ACTIVITY: Pictures are not part of the answer. Write out exactly the lines from the one containing "interpreters, the book" through the end of the material below.

RECORDS TO USE:
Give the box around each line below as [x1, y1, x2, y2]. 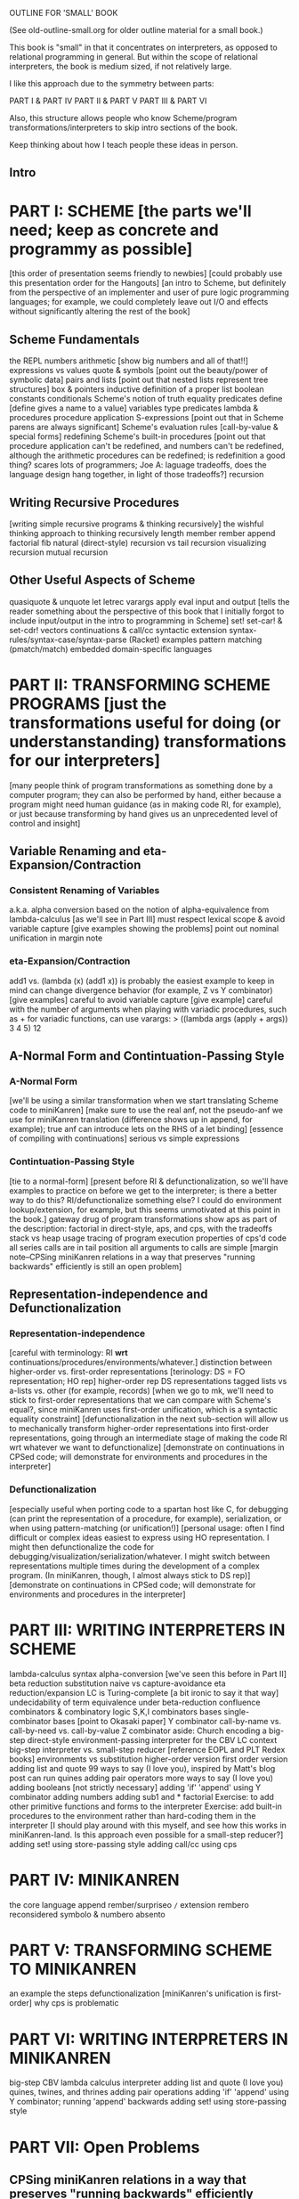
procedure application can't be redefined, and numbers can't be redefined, [9, 441, 285, 452]
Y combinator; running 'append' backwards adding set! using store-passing [9, 2097, 287, 2107]
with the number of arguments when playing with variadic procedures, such [9, 1004, 287, 1014]
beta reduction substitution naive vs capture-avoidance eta [9, 1678, 226, 1689]
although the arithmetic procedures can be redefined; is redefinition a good [9, 450, 286, 461]
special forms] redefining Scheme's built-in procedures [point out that [9, 431, 266, 442]
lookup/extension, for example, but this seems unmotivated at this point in [9, 1204, 280, 1215]
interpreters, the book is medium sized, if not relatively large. [9, 61, 232, 71]
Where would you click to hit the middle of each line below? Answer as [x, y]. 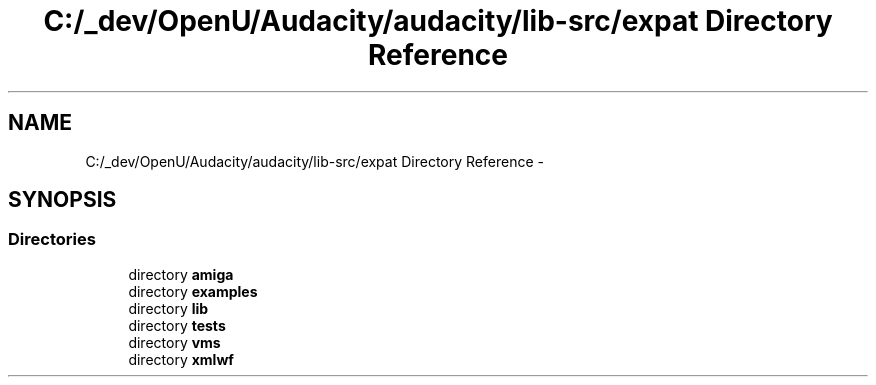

ANSWER TO THE EXERCISE:
interpreters, the book is medium sized, if not relatively large. [9, 61, 232, 71]
Where would you click to hit the middle of each line below? Answer as [x, y]. 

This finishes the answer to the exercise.